- GIVEN DATA
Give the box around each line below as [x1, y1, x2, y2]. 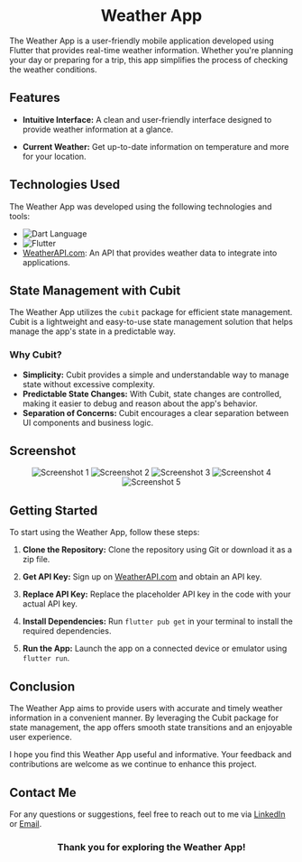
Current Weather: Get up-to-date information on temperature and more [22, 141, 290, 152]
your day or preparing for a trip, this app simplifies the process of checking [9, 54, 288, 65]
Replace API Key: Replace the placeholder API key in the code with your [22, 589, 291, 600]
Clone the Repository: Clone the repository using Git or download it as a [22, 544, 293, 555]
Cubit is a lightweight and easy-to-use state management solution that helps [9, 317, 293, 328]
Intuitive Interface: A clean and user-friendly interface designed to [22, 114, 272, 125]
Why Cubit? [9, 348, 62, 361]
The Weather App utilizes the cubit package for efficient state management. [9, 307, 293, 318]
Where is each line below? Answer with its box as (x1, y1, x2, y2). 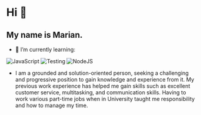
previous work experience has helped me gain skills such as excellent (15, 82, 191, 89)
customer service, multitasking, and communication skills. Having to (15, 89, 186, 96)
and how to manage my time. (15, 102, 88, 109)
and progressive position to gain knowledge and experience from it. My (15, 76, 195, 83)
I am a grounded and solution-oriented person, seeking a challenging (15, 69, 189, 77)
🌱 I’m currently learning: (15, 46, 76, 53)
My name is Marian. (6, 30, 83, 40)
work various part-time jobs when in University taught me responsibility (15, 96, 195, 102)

- WORK ITEM
Copy the final stretch of the entries exactly: the line containing "Why Cubit? [9, 348, 62, 361]" and every line after it through the last. Include no pictures and nothing more.

- RESPONSE
Why Cubit? [9, 348, 62, 361]
The Weather App utilizes the cubit package for efficient state management. [9, 307, 293, 318]
Where is each line below? Answer with its box as (x1, y1, x2, y2). 
previous work experience has helped me gain skills such as excellent (15, 82, 191, 89)
customer service, multitasking, and communication skills. Having to (15, 89, 186, 96)
and how to manage my time. (15, 102, 88, 109)
and progressive position to gain knowledge and experience from it. My (15, 76, 195, 83)
I am a grounded and solution-oriented person, seeking a challenging (15, 69, 189, 77)
🌱 I’m currently learning: (15, 46, 76, 53)
My name is Marian. (6, 30, 83, 40)
work various part-time jobs when in University taught me responsibility (15, 96, 195, 102)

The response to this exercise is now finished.